§ What the task asks:
Return each entry word for word. Leave the images out.

• • •

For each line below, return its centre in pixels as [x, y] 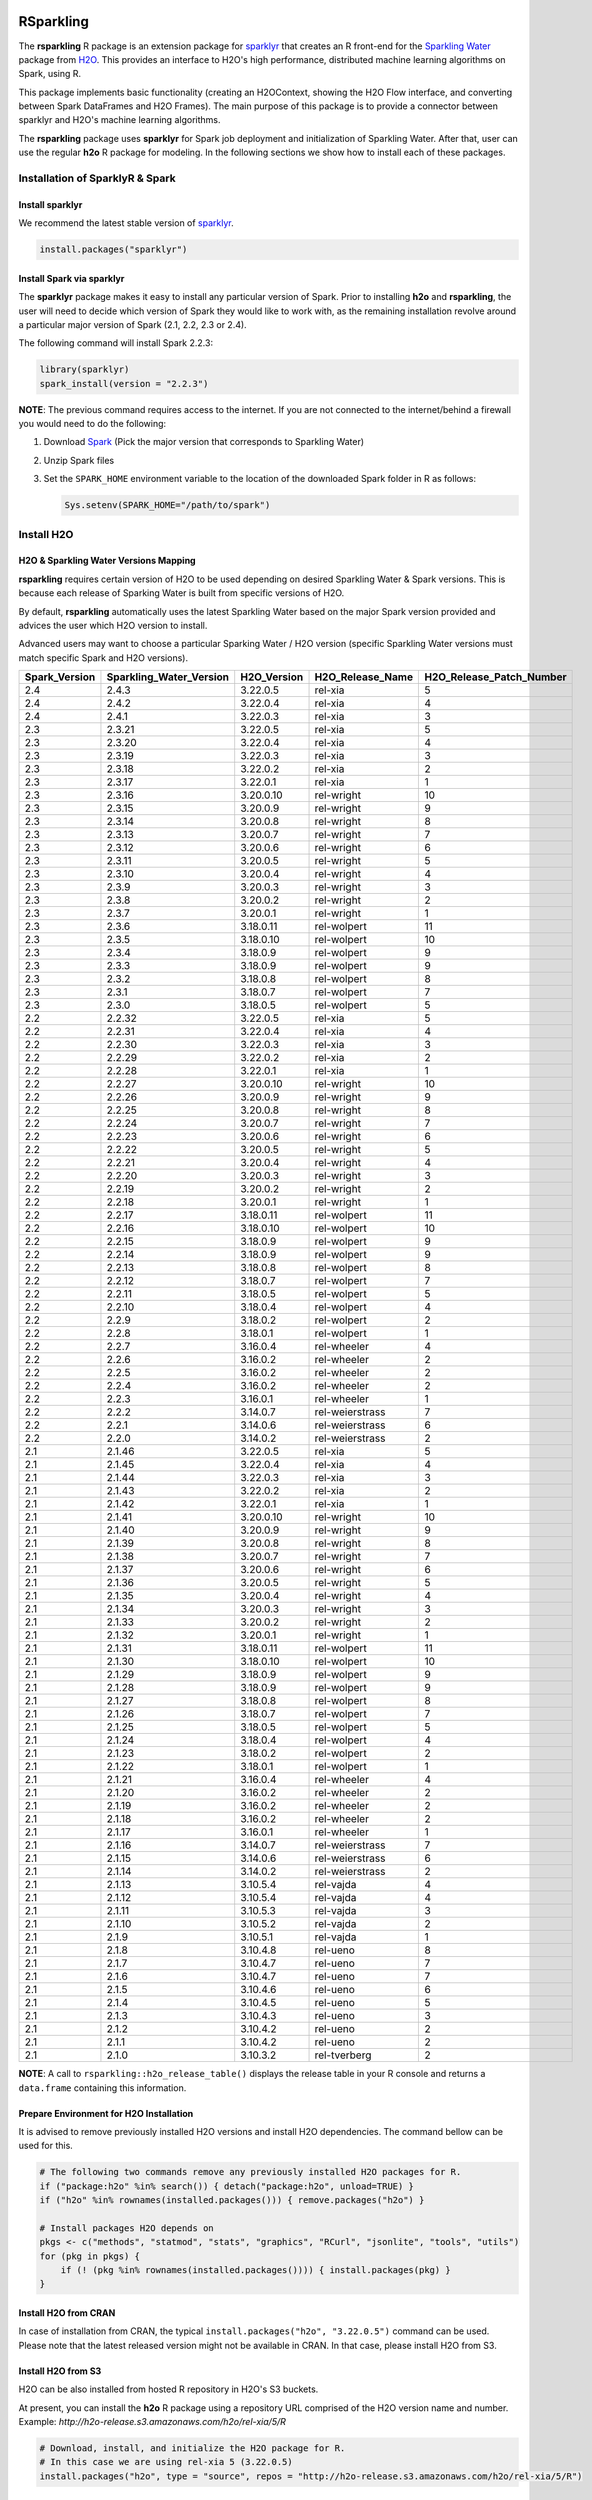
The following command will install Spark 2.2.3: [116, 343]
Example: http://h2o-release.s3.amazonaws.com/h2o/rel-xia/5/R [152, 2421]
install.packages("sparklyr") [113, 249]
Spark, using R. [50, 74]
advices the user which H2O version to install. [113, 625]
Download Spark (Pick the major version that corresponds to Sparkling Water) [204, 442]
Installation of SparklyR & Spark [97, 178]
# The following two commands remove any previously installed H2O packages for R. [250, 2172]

• • •

§ Exercise response:
For each line below, return its centre in pixels as [x, y] 
The following command will install Spark 2.2.3: [116, 343]
Example: http://h2o-release.s3.amazonaws.com/h2o/rel-xia/5/R [152, 2421]
install.packages("sparklyr") [113, 249]
Spark, using R. [50, 74]
advices the user which H2O version to install. [113, 625]
Download Spark (Pick the major version that corresponds to Sparkling Water) [204, 442]
Installation of SparklyR & Spark [97, 178]
# The following two commands remove any previously installed H2O packages for R. [250, 2172]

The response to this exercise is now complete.